| THE TASK |
Please find every line of the listing below where "Queen" occurs and copy it.

| SUPPLIED DATA |
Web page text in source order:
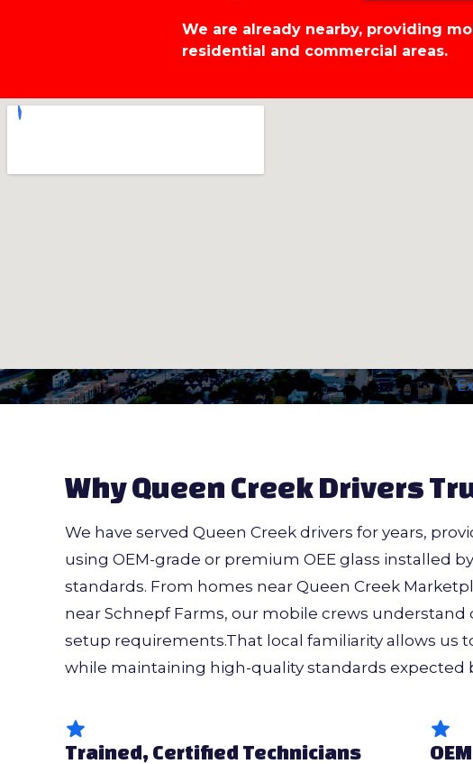
We are already nearby, providing
residential and commercial areas.
Why Queen Creek Drivers
We have served Queen Creek drivers for years,
using OEM-grade or premium OEE glass installed
standards. From homes near Queen Creek
near Schnepf Farms, our mobile crews understand
setup requirements.That local familiarity allows us
while maintaining high-quality standards expected
Trained, Certified Technicians

| REPLY TO THE EXERCISE |
Why Queen Creek Drivers
We have served Queen Creek drivers for years,
standards. From homes near Queen Creek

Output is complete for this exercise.